Negotiating Style Causes Trouble in Delaware Minority Buyout

Mar 20, 2014

Reading Time : 3 min

A recent case from the Delaware Court of Chancery, In Re Orchard Enterprises, Inc. (Del. Ch. February 28, 2014), provides a vivid reminder of what can go wrong when a majority stockholder attempts to buy out the minority. Among other things, the Orchard court found fault with a number of issues raised in the proposed buyout, including raising one issue that many investors may find counterintuitive to the proposition of “freedom of negotiation.” In Orchard, the controlling stockholder, a holder of approximately 42% of common stock and 99% of convertible preferred stock for total voting power of approximately 53.3%, wanted to buy out the minority holders of common stock. Faced with the possibility of such a transaction, the company’s board of directors established a special committee to negotiate the buyout. At the time of such negotiations, the company had also received interest from potential third-party buyers for an acquisition of the entire company. 

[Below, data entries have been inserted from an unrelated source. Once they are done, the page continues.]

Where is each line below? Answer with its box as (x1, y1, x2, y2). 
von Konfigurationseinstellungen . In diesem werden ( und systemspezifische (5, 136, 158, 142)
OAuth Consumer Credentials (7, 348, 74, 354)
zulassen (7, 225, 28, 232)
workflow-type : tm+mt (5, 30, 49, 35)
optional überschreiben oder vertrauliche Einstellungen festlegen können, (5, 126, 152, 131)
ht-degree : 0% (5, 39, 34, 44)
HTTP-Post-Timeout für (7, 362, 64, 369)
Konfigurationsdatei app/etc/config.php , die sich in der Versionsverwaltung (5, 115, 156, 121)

In light of these competing offers, the special committee discussed a potential third-party sale with the controlling stockholder, and the controlling stockholder indicated that it would only do a deal with a third party if the controlling stockholder received the full liquidation preference for its preferred stock in the transaction. Because the controlling stockholder had a sufficiently large ownership position to block a third-party sale, the special committee referred the potential third-party buyer to the controlling stockholder for direct negotiations. In these negotiations, the controlling stockholder ultimately demanded a significant premium over the face value liquidation preference of the preferred stock (a more aggressive position than was represented to the special committee). The negotiations eventually fell apart. Left with no clear third-party alternative, the special committee and controlling stockholder negotiated a buyout transaction subject to a go-shop period and a condition that a majority of the minority approve the transaction. Following distribution of a proxy and a vote of the stockholders, the controlling stockholder and special committee completed the buyout transaction.

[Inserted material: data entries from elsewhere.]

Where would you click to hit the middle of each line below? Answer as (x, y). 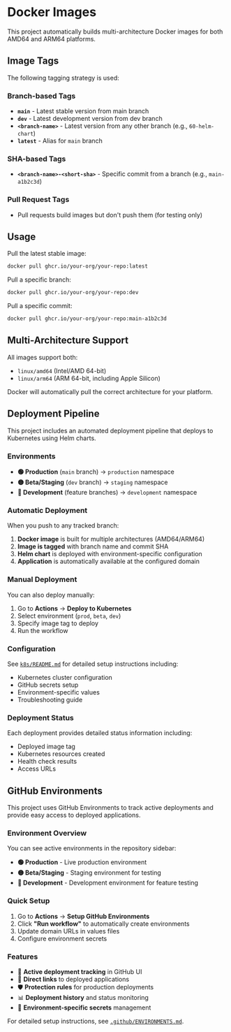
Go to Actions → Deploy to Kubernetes (74, 608)
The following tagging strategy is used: (64, 78)
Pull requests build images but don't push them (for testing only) (110, 215)
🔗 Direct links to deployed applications (73, 979)
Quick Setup (29, 901)
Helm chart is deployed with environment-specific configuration (110, 554)
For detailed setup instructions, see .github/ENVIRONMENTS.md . (96, 1021)
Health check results (47, 762)

Although a controlling stockholder might think that it is free to take any position it wants in negotiations, and reserves the right to change its mind and demand a higher price from a third party than it originally indicated, the court thought differently. The court suggested that if a controlling stockholder misrepresents its willingness to sell (and the applicable terms on which it would sell) to the company and the special committee, then such misrepresentations can completely undermine an otherwise appropriate special committee process. Although the court did not make any factual determinations, the court suggested that the controlling stockholder’s alleged misrepresentations (1) removed the special committee’s reasons to oppose the controlling stockholder’s influence or get involved in the third-party negotiations to ensure proper representation of the minority stockholders’ interests and (2) lessened the ability of the special committee to rely on a go-shop provision in the eventual buyout, which the special committee relied on as evidence of satisfaction of its fiduciary duties.

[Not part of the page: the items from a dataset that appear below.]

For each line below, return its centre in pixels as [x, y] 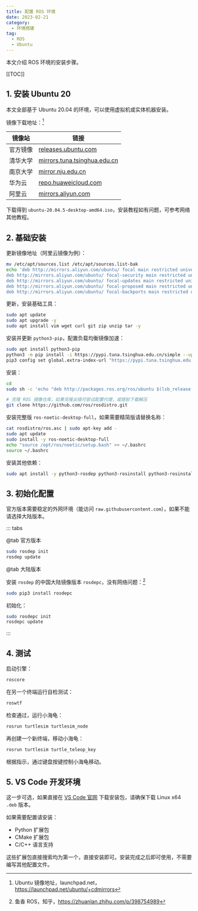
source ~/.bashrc [27, 450]
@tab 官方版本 [24, 540]
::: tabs [14, 528]
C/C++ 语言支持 [34, 845]
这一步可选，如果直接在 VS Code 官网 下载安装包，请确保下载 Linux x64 [94, 797]
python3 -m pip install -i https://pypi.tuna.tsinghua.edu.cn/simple [93, 355]
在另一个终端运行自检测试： [40, 692]
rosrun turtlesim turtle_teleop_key [51, 750]
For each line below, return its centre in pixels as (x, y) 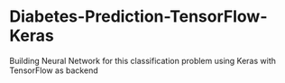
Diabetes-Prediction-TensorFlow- (138, 17)
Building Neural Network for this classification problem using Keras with (143, 60)
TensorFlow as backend (54, 70)
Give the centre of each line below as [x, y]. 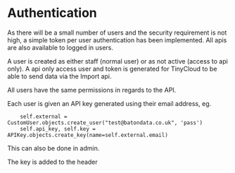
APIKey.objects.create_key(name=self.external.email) [88, 135]
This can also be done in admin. [53, 148]
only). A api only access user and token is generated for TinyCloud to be [112, 68]
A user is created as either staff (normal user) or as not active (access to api [118, 61]
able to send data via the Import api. [59, 76]
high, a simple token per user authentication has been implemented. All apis [117, 40]
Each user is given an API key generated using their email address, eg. [109, 103]
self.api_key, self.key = [58, 129]
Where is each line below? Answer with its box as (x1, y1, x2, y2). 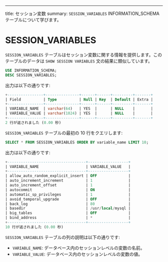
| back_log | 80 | (5, 201, 131, 206)
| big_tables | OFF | (5, 210, 131, 215)
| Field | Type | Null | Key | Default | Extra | (5, 97, 153, 102)
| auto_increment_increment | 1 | (5, 178, 131, 183)
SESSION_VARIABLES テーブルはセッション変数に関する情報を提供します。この (5, 51, 162, 57)
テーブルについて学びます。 (5, 17, 61, 22)
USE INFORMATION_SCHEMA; (5, 68, 57, 73)
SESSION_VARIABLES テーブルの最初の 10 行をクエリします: (5, 129, 123, 135)

While many majority stockholders find the procedural issues associated with minority buyouts to be frustrating, they can be avoided with proper planning. At the outset of an investment, consider negotiating the specific terms of a buyout or repurchase of minority stockholders, including a mechanism for such a repurchase and an agreed valuation method for such repurchase. In particular, when the future minority investors agree to those contractual provisions in an arm's-length negotiation prior to a majority investment and the existence of a controlling stockholder, the eventual buyout process is simplified and avoids the myriad of troubles described above. Similarly, in a minority investment situation, a “drag-along” right with an agreed valuation method can also be very useful for the controlling stockholder, because the controlling stockholder can sell to a third party without the added uncertainty that the minority would bring to negotiations. Finally, an anticipated controlling stockholder should consider if it makes sense to use a limited liability company with an agreed waiver of fiduciary duties, because that would provide the controlling stockholder with the more intuitive “freedom of negotiation.”